Why a Behavioral-Focused Strategy is Needed
By working with the CAH researchers, county staff were able to see their work through a new lens, and draw on behavioral science principles to improve their communication with residents. CAH researchers noted that much of county staffs’ work is intuitively based on these ideas, but highlighting and naming this approach can open up more resources and make communication with residents more accessible, salient, and consistent. Behavioral science emphasizes that humans are not rational, but rather guided by specific motivations and barriers; understanding what those are greatly increases the effectiveness of messaging. Counties don’t have the bandwidth to do this research, so seeking out behavioral science and human-centered design resources can amplify county staff capacity. See Appendix 2 of this case study for CAH’s COVID Communications Guide shared with participating counties, and Appendix 3 for effective mask flyer designs with the behavioral science principles that underlie them.
What are the lessons learned from this story?
Adjusting individual behaviors is critical to slowing the spread of COVID-19. Once government restrictions are lifted, it falls to individual choices around mask wearing, distancing, and vaccination to slow the spread of the virus. Effective messaging and responsive policy making is key to sustaining individual compliance with these strategies.

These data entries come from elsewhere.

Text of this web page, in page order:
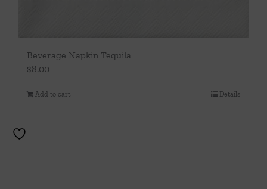
Beverage Napkin Tequila
$8.00
Add to cart Details
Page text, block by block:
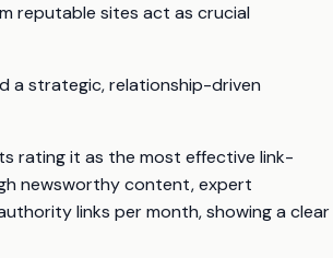
reputable sites act as crucial
a strategic, relationship-driven
rating it as the most effective link-
newsworthy content, expert
links per month, showing a clear
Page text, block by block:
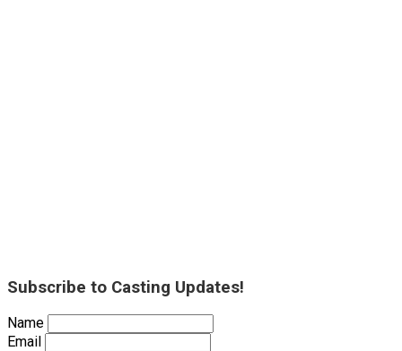
Subscribe to Casting Updates!
Name
Email
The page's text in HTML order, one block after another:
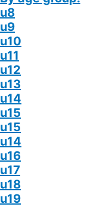
u8
u9
u10
u11
u12
u13
u14
u15
u15
u14
u16
u17
u18
u19
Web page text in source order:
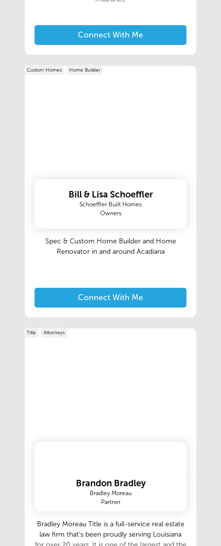
Connect With Me
Custom Homes Home Builder
Bill & Lisa Schoeffler
Schoeffler Built Homes
Owners
Spec & Custom Home Builder and Home
Renovator in and around Acadiana
Connect With Me
Title Attorneys
Brandon Bradley
Bradley Moreau
Partner
Bradley Moreau Title is a full-service real estate
law firm that’s been proudly serving Louisiana
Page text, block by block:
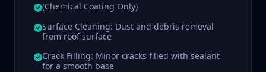
(Chemical Coating Only)
Surface Cleaning: Dust and debris removal
from roof surface
Crack Filling: Minor cracks filled with sealant
for a smooth base
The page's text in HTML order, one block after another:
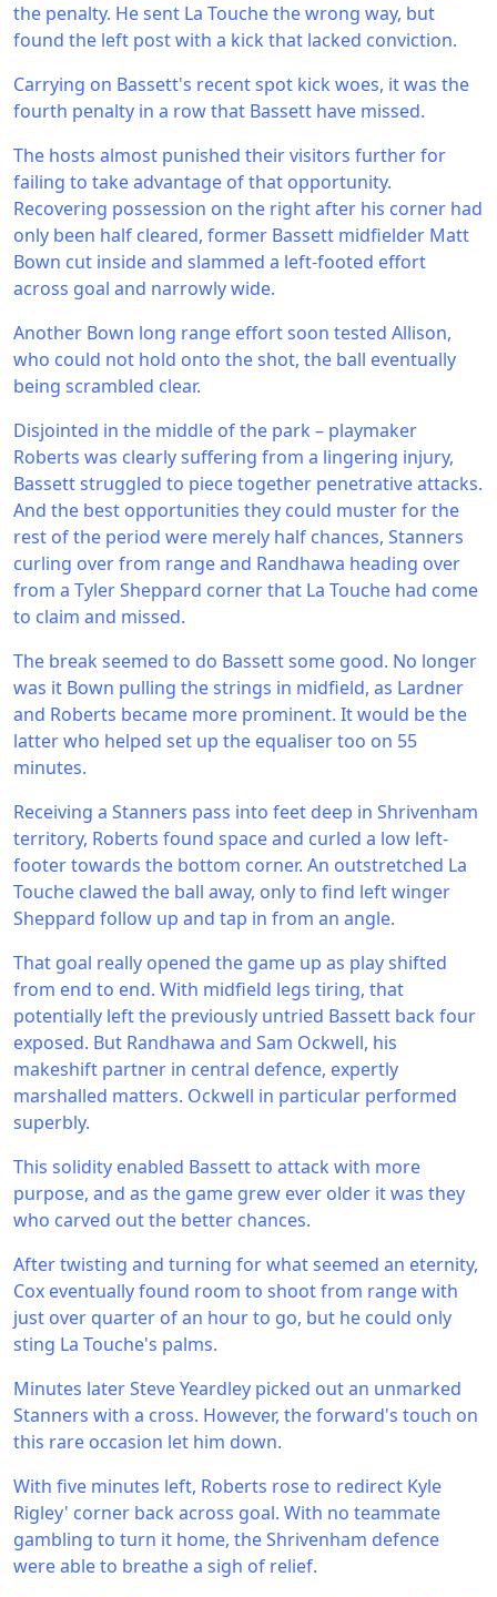
the penalty. He sent La Touche the wrong way, but
found the left post with a kick that lacked conviction.
Carrying on Bassett's recent spot kick woes, it was the
fourth penalty in a row that Bassett have missed.
The hosts almost punished their visitors further for
failing to take advantage of that opportunity.
Recovering possession on the right after his corner had
only been half cleared, former Bassett midfielder Matt
Bown cut inside and slammed a left-footed effort
across goal and narrowly wide.
Another Bown long range effort soon tested Allison,
who could not hold onto the shot, the ball eventually
being scrambled clear.
Disjointed in the middle of the park – playmaker
Roberts was clearly suffering from a lingering injury,
Bassett struggled to piece together penetrative attacks.
And the best opportunities they could muster for the
rest of the period were merely half chances, Stanners
curling over from range and Randhawa heading over
from a Tyler Sheppard corner that La Touche had come
to claim and missed.
The break seemed to do Bassett some good. No longer
was it Bown pulling the strings in midfield, as Lardner
and Roberts became more prominent. It would be the
latter who helped set up the equaliser too on 55
minutes.
Receiving a Stanners pass into feet deep in Shrivenham
territory, Roberts found space and curled a low left-
footer towards the bottom corner. An outstretched La
Touche clawed the ball away, only to find left winger
Sheppard follow up and tap in from an angle.
That goal really opened the game up as play shifted
from end to end. With midfield legs tiring, that
potentially left the previously untried Bassett back four
exposed. But Randhawa and Sam Ockwell, his
makeshift partner in central defence, expertly
marshalled matters. Ockwell in particular performed
superbly.
This solidity enabled Bassett to attack with more
purpose, and as the game grew ever older it was they
who carved out the better chances.
After twisting and turning for what seemed an eternity,
Cox eventually found room to shoot from range with
just over quarter of an hour to go, but he could only
sting La Touche's palms.
Minutes later Steve Yeardley picked out an unmarked
Stanners with a cross. However, the forward's touch on
this rare occasion let him down.
With five minutes left, Roberts rose to redirect Kyle
Rigley' corner back across goal. With no teammate
gambling to turn it home, the Shrivenham defence
were able to breathe a sigh of relief.
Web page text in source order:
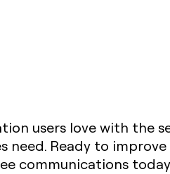
users love with the
need. Ready to
communications
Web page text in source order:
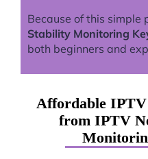
Because of this simple
Stability Monitoring
both beginners and
Affordable IPTV
from IPTV
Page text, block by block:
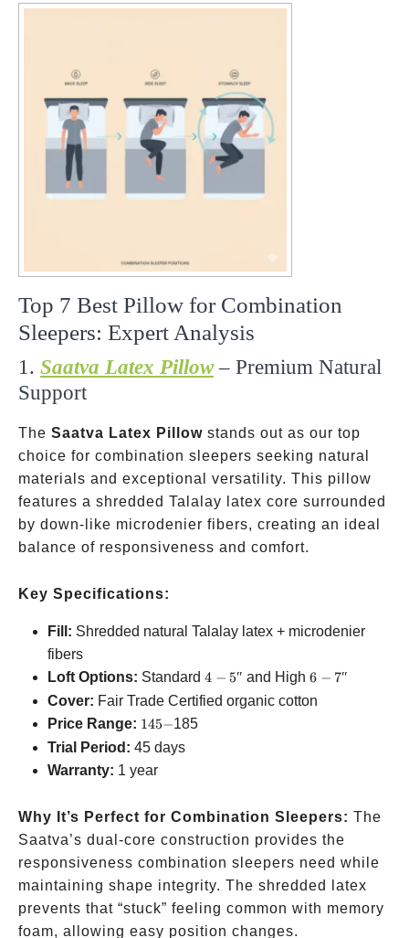
Top 7 Best Pillow for Combination
Sleepers: Expert Analysis
1. Saatva Latex Pillow– Premium Natural
Support
The Saatva Latex Pillow stands out as our top
choice for combination sleepers seeking natural
materials and exceptional versatility. This pillow
features a shredded Talalay latex core surrounded
by down-like microdenier fibers, creating an ideal
balance of responsiveness and comfort.
Key Specifications:
Fill: Shredded natural Talalay latex + microdenier
fibers
Loft Options: Standard 4-
5″
4 − 5″ and High6-
7″
6 − 7″
Cover: Fair Trade Certified organic cotton
Price Range: 145-
145−185
Trial Period: 45 days
Warranty: 1 year
Why It’s Perfect for Combination Sleepers: The
Saatva’s dual-core construction provides the
responsiveness combination sleepers need while
maintaining shape integrity. The shredded latex
prevents that “stuck” feeling common with memory
foam, allowing easy position changes.
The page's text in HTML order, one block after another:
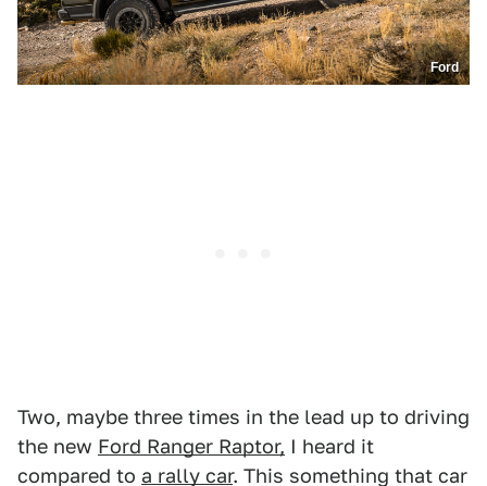
Ford
Two, maybe three times in the lead up to driving
the new Ford Ranger Raptor, I heard it
compared to a rally car. This something that car
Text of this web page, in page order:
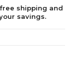
shipping and
savings.
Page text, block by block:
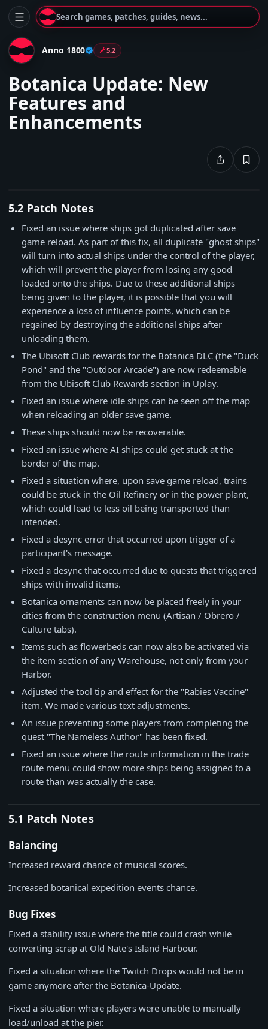
Search games, patches, guides, news...
Anno 1800 5.2
Botanica Update: New
Features and
Enhancements
5.2 Patch Notes
Fixed an issue where ships got duplicated after save
game reload. As part of this fix, all duplicate "ghost ships"
will turn into actual ships under the control of the player,
which will prevent the player from losing any good
loaded onto the ships. Due to these additional ships
being given to the player, it is possible that you will
experience a loss of influence points, which can be
regained by destroying the additional ships after
unloading them.
The Ubisoft Club rewards for the Botanica DLC (the "Duck
Pond" and the "Outdoor Arcade") are now redeemable
from the Ubisoft Club Rewards section in Uplay.
Fixed an issue where idle ships can be seen off the map
when reloading an older save game.
These ships should now be recoverable.
Fixed an issue where AI ships could get stuck at the
border of the map.
Fixed a situation where, upon save game reload, trains
could be stuck in the Oil Refinery or in the power plant,
which could lead to less oil being transported than
intended.
Fixed a desync error that occurred upon trigger of a
participant's message.
Fixed a desync that occurred due to quests that triggered
ships with invalid items.
Botanica ornaments can now be placed freely in your
cities from the construction menu (Artisan / Obrero /
Culture tabs).
Items such as flowerbeds can now also be activated via
the item section of any Warehouse, not only from your
Harbor.
Adjusted the tool tip and effect for the "Rabies Vaccine"
item. We made various text adjustments.
An issue preventing some players from completing the
quest "The Nameless Author" has been fixed.
Fixed an issue where the route information in the trade
route menu could show more ships being assigned to a
route than was actually the case.
5.1 Patch Notes
Balancing
Increased reward chance of musical scores.
Increased botanical expedition events chance.
Bug Fixes
Fixed a stability issue where the title could crash while
converting scrap at Old Nate's Island Harbour.
Fixed a situation where the Twitch Drops would not be in
game anymore after the Botanica-Update.
Fixed a situation where players were unable to manually
load/unload at the pier.
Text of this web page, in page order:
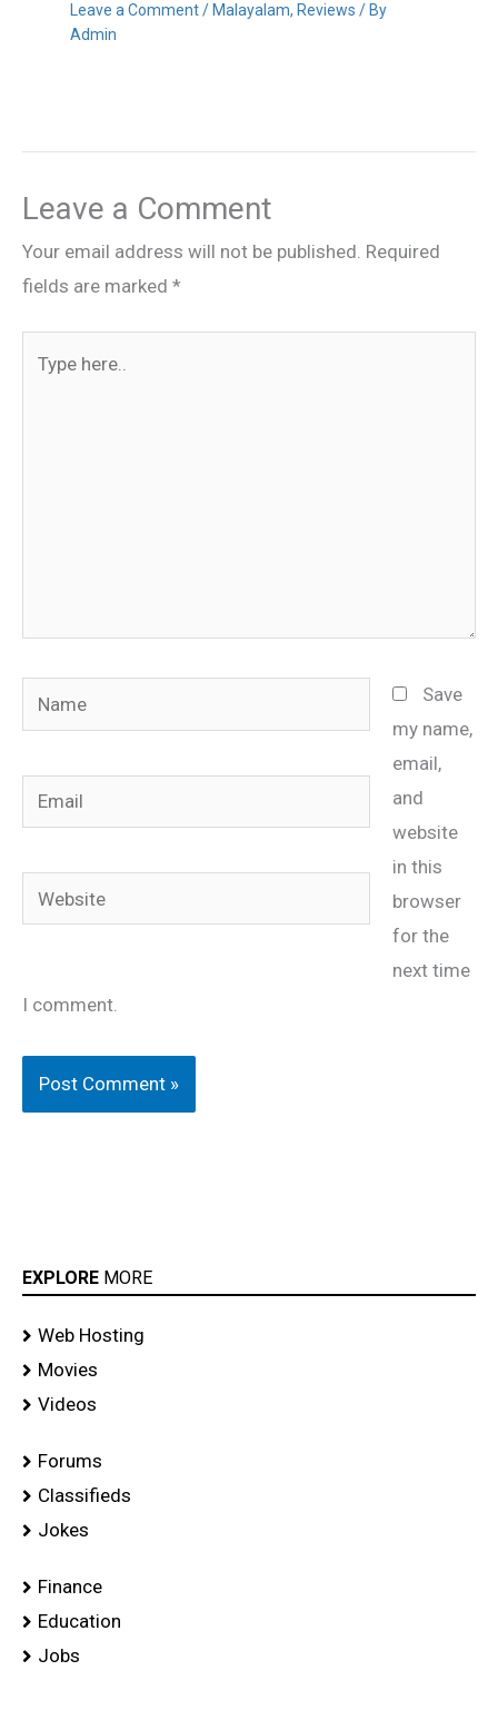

It’s important for leaders to understand the demographics of their community in order to target messaging to diverse motivations and barriers. Consideration of specific motivations and barriers to adoption of suggested public health measures allows for more effective messaging. To be effective, a campaign needs to appeal to multiple motivations to solve the problem at hand. When it comes to encouraging mask wearing for example, people who forget their mask, versus people who think that masks are ineffective, have very different reasons behind what looks like the same behavior. Messages addressing both cases need to be incorporated to reach the whole community. Similarly, mass gatherings happen for different reasons, within different communities. Understanding each case (or subsets of cases) allows for more effective engagement. This project identified faith communities as one distinct community and developed specific recommendations for faith-based gatherings.
As the pandemic progresses, messaging must shift to maintain public health. Initially CAH’s focus was on reopening, but as the pandemic sustained into the summer, they saw that the framing had to shift to saving lives. Similarly, there was a lot of initial focus in the research on how to encourage mask wearing and social distancing, but with the introduction of the vaccine, the project shifted its focus to understanding how to encourage widespread vaccination. Localities must still push the message of social distancing and mask wearing, alongside vaccine campaigns, but may need to rethink these campaigns in order to avoid messaging fatigue.